__EXERCISE AIM__: When the string "Thom" appears in a line of the records, show the whole line.

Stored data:
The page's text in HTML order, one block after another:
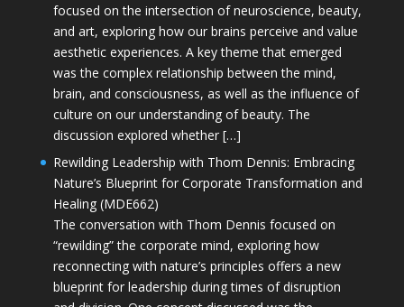
focused on the intersection of neuroscience, beauty,
and art, exploring how our brains perceive and value
aesthetic experiences. A key theme that emerged
was the complex relationship between the mind,
brain, and consciousness, as well as the influence of
culture on our understanding of beauty. The
discussion explored whether […]
Rewilding Leadership with Thom Dennis: Embracing
Nature’s Blueprint for Corporate Transformation and
Healing (MDE662)
The conversation with Thom Dennis focused on
“rewilding” the corporate mind, exploring how
reconnecting with nature’s principles offers a new
blueprint for leadership during times of disruption

__RESULT__:
Rewilding Leadership with Thom Dennis: Embracing
The conversation with Thom Dennis focused on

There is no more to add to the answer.